Brown-throated Treecreeper (Sikkim Treecreeper)      Certhia discolor

Etymology:

  • Certhia : Greek word kerthios small tree-dwelling insect-eating bird mentioned by Aristotle
  • discolor : Latin word for “ of different colour”

Vernacular Names: Pahari: Sulsuli, Ass: Chua sorai, Cachar: Dao-mojo, Mani: Voh-ti-ti-ling, Lepcha: Saddyer-pho, Naga: Inrui-m-jet

Distribution in India:  Eastern Himalayas to North East India (Eastwards to East Arunachal Pradesh, South of River Brahmaputra in Nagaland and West Manipur) and rare in East Uttarakhand

Description:  Size of 14 cm; Wt. of 8–12·5 g. In fresh plumage (Autumn-Winter), feathers from forehead to mantle are cinnamon-brown with paler buff shafts and dark brown fringes forming neat pattern of pale buff spots on crown and upper mantle, more scaled appearance on lower mantle and scapulars. The lores are dark brown; supercilium is flecked pale buff with odd whitish feathers, broader and whiter behind eye. Cheek and ear-coverts are dark brown, ear-coverts are tipped buff; lower back, rump and uppertail-coverts are orange-rufous. The lesser upperwing-coverts are as mantle, median coverts are blackish-brown, tipped cinnamon-buff, greater coverts are dark brown, inners with buff tip, shaft streak and fringe on outer web, tipped buff. The alula and primary coverts are dark brown, alula is tipped pale buff, largest feather also fringed pale buff; tertials are dull buff, inner webs are washed brown. The outer webs are with dark brown subterminal band adjacent to shaft on distal half, separated from dark brown basal half by buff band. The secondaries are dark brown, tipped pale buff, with pale band across base buffy white on outer web and white on concealed inner web. The primaries are dark brown. The tail is dull cinnamon, shafts are pale rufous; throat and breast are light drab-buff, becoming paler on rear flanks, belly and vent. The undertail-coverts are warm buff, axillaries and underwing-coverts are white. In worn plumage (spring-summer) underparts on average slightly duller, dingier and less buffy, belly slightly darker and duller, pale streaks on crown and nape narrower and better defined; iris is reddish-brown to dark brown; upper mandible is dark brown, black on culmen, lower mandible is pale horn to whitish with darker tip; legs are pale flesh-brown to dark brown. Both the sexes are similar. The juvenile is as adult but shorter-billed, with fine dark scallops on throat and breast, which are tinged cinnamon-buff.

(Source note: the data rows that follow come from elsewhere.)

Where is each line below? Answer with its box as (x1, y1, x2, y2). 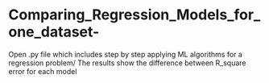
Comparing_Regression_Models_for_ (8, 6, 261, 24)
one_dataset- (8, 23, 100, 41)
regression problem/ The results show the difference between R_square (8, 58, 247, 68)
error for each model (8, 66, 77, 76)
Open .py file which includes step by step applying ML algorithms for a (8, 49, 243, 59)
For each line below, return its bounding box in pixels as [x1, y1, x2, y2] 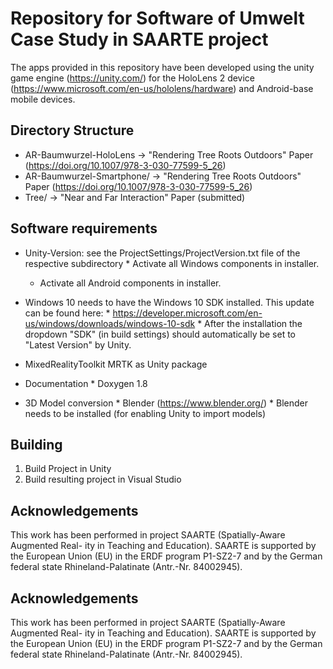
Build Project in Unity [24, 463, 112, 475]
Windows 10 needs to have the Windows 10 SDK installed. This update [24, 296, 315, 308]
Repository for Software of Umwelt [10, 7, 305, 30]
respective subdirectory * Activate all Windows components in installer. [24, 257, 320, 269]
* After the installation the [197, 317, 303, 329]
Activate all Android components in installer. [39, 277, 222, 289]
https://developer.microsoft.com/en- [112, 307, 263, 319]
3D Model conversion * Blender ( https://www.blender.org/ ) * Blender [24, 397, 308, 409]
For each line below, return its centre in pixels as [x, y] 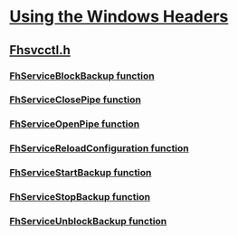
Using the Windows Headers [119, 17]
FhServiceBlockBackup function [82, 76]
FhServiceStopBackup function [80, 197]
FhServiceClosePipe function [76, 99]
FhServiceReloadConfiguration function [100, 148]
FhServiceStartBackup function [81, 173]
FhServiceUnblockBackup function [88, 222]
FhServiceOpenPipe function [75, 124]
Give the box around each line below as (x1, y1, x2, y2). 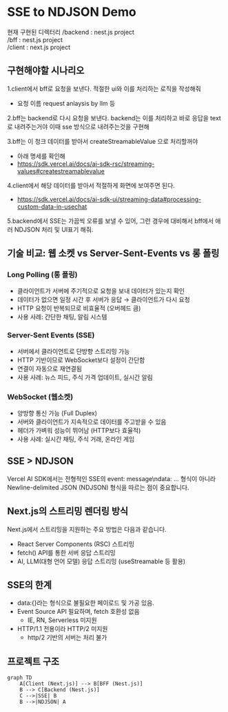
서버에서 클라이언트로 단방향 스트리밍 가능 (17, 347, 130, 355)
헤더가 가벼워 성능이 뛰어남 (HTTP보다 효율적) (17, 427, 141, 435)
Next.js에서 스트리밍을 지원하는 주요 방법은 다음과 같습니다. (7, 525, 167, 533)
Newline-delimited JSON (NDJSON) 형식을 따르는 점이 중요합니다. (7, 483, 189, 491)
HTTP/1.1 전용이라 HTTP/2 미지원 (17, 625, 108, 633)
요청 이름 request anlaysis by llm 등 (17, 99, 116, 107)
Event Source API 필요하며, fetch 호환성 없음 (17, 608, 140, 616)
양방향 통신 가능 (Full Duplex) (17, 409, 98, 418)
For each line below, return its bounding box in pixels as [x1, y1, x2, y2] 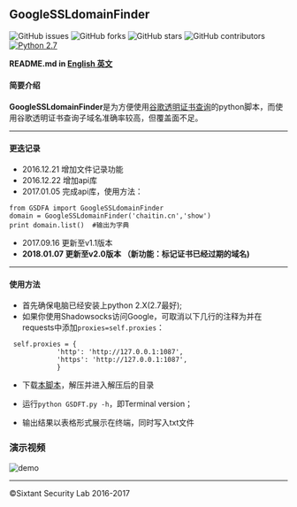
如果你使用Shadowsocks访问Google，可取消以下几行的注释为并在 [21, 311, 263, 322]
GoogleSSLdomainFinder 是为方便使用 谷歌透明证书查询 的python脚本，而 [9, 102, 276, 112]
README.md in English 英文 [9, 58, 113, 69]
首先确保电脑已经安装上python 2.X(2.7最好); [21, 300, 183, 311]
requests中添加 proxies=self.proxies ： [21, 322, 165, 333]
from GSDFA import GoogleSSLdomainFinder [9, 204, 164, 213]
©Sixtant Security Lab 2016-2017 [9, 488, 131, 498]
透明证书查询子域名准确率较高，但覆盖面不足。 [32, 112, 203, 123]
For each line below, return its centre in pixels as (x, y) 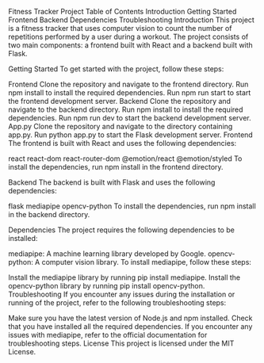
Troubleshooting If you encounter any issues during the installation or (122, 294)
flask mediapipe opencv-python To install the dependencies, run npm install (132, 206)
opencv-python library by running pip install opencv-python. (107, 286)
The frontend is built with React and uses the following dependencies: (122, 143)
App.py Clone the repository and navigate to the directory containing (121, 126)
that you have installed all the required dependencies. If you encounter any (130, 327)
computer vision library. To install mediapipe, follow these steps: (147, 262)
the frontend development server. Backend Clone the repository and (120, 101)
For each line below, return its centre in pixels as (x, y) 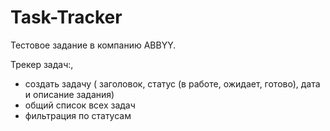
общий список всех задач (80, 105)
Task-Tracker (66, 17)
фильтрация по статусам (78, 115)
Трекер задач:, (42, 64)
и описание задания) (69, 94)
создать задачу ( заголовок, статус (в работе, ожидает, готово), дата (172, 83)
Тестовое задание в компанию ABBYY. (93, 45)
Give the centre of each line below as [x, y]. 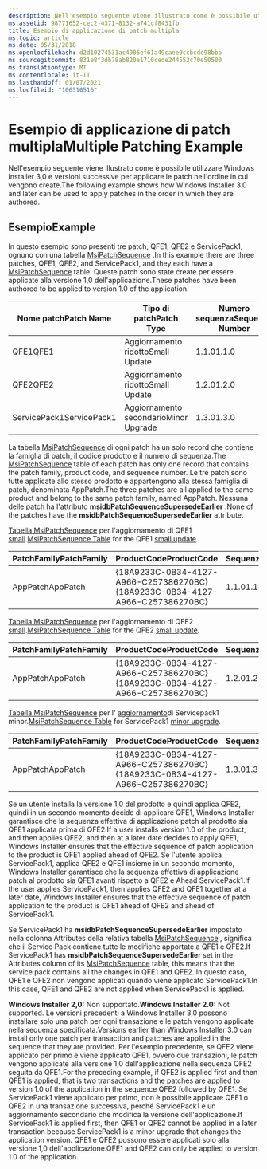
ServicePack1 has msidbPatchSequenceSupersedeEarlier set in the [121, 955]
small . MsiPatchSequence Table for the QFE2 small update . [104, 630]
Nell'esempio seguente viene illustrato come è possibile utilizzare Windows [132, 168]
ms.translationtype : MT [48, 68]
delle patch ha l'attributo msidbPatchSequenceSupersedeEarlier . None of [131, 506]
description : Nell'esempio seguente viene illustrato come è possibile [129, 16]
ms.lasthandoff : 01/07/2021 [55, 82]
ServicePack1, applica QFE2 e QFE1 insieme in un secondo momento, [122, 864]
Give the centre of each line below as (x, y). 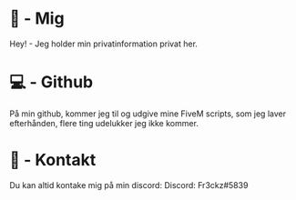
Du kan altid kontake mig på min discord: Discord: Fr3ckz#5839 (129, 185)
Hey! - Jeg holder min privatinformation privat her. (104, 44)
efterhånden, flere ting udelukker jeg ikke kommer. (104, 123)
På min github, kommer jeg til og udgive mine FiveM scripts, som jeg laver (148, 114)
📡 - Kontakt (53, 160)
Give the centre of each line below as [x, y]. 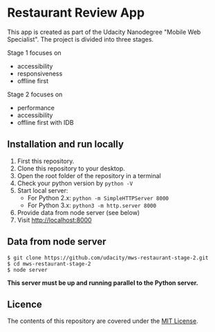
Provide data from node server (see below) [78, 212]
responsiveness [40, 73]
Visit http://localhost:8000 [54, 220]
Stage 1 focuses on [34, 53]
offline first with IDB [45, 122]
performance [36, 107]
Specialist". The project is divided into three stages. [81, 39]
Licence [25, 304]
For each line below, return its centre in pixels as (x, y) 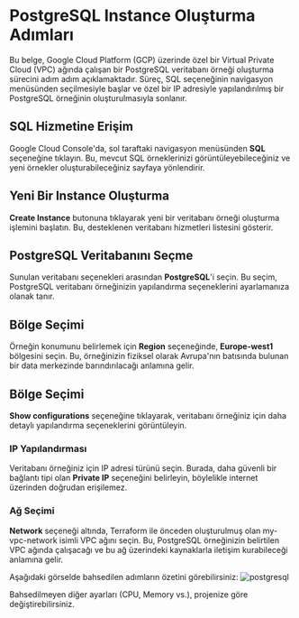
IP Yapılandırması (48, 448)
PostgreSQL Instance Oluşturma (132, 16)
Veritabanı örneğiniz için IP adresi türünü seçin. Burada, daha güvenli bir (143, 468)
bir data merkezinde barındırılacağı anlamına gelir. (102, 365)
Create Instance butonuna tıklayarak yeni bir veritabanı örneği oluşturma (145, 217)
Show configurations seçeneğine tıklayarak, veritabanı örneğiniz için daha (148, 415)
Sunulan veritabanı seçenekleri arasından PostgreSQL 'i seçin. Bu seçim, (143, 277)
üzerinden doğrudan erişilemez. (68, 487)
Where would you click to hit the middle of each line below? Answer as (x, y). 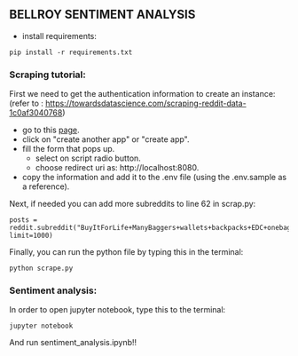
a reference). (46, 186)
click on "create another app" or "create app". (106, 139)
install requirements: (59, 36)
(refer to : (27, 103)
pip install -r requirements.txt (71, 52)
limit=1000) (31, 236)
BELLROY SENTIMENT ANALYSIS (102, 15)
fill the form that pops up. (68, 149)
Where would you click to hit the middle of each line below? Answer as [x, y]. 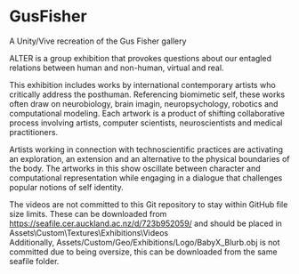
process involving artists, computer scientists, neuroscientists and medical [146, 123]
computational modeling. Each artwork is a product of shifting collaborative [147, 113]
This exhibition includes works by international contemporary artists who [142, 85]
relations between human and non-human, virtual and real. [117, 68]
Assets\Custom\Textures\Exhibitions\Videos [89, 232]
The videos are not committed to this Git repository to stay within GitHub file [149, 204]
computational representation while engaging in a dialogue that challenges [146, 177]
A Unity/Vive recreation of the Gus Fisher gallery [98, 41]
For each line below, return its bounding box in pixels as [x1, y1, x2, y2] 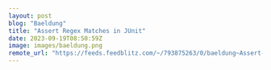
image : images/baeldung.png [8, 42, 103, 50]
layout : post [8, 11, 52, 20]
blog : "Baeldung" [8, 19, 67, 27]
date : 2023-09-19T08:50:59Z [8, 34, 103, 43]
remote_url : [8, 49, 48, 57]
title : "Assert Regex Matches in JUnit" [8, 27, 147, 35]
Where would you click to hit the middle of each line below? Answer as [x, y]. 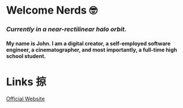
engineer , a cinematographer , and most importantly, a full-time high [91, 50]
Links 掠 [26, 82]
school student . [26, 56]
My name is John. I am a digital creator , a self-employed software [89, 43]
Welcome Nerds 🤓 [52, 10]
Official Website [26, 99]
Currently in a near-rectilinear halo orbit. [66, 29]
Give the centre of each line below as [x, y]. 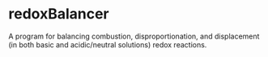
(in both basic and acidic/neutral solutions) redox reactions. [108, 44]
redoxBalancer [59, 14]
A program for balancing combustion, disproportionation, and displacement [134, 36]
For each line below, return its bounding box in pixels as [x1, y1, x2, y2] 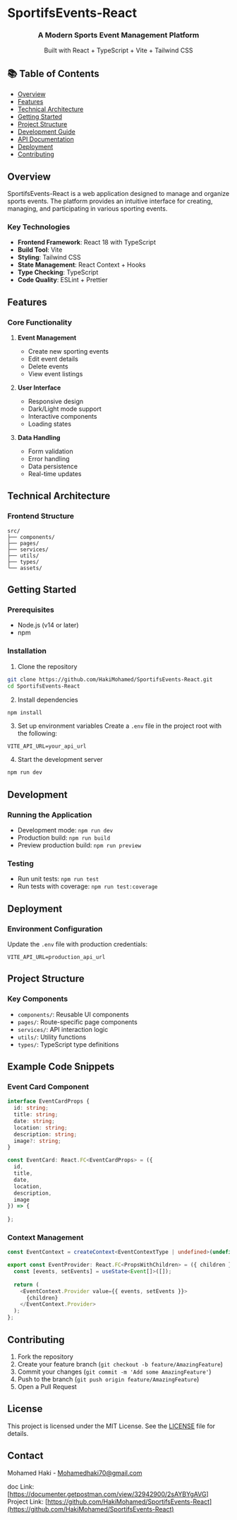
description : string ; [13, 1130, 78, 1138]
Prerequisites [7, 605, 54, 615]
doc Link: [7, 1482, 35, 1490]
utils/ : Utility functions [17, 1033, 87, 1041]
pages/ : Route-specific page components [17, 1017, 138, 1026]
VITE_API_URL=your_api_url [7, 743, 87, 750]
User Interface [17, 383, 61, 392]
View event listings [28, 370, 83, 378]
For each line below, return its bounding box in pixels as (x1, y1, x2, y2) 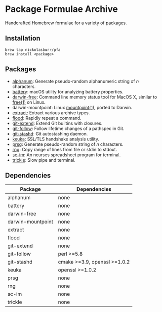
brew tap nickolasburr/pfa (5, 47, 61, 52)
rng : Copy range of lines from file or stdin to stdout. (12, 146, 117, 152)
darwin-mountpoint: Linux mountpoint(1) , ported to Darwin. (12, 104, 132, 110)
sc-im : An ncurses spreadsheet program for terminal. (12, 152, 121, 158)
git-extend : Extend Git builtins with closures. (12, 120, 103, 126)
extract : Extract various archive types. (12, 110, 90, 116)
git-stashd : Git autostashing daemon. (12, 131, 88, 136)
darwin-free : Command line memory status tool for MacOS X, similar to (12, 94, 157, 100)
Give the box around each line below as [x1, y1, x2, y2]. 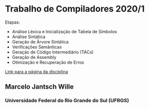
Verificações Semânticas [12, 44, 62, 50]
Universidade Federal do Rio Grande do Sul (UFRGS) [5, 97, 129, 104]
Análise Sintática [12, 34, 45, 40]
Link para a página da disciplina [5, 68, 68, 74]
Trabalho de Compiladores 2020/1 [5, 3, 145, 14]
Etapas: [5, 19, 20, 25]
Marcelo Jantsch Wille [5, 83, 74, 91]
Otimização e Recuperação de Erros [12, 59, 84, 65]
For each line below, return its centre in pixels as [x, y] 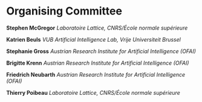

Habitat: It is found in broadleaf forest, both deciduous and evergreen, mossy oak forest. In summers found at 1600–2750 m. In winter regularly comes down to 1000 m. It occupies lowest altitudinal belt of the four species of Treecreeper found in Himalayas and associated ranges, normally overlapping in breeding season only with C. nipalensis; in non-breeding season, this separation obscured by altitudinal movements.

 Food Habits: It eats insects and spiders. The foraging behaviour typical of the genus, creeping jerkily on moss-laden and lichen-covered trunks and boughs of trees and picking prey items from crevices and cracks. It is found singly and in pair and in Mixed flocks in non-breeding season.

Breeding habits:  They breed Mar–May in Himalayas.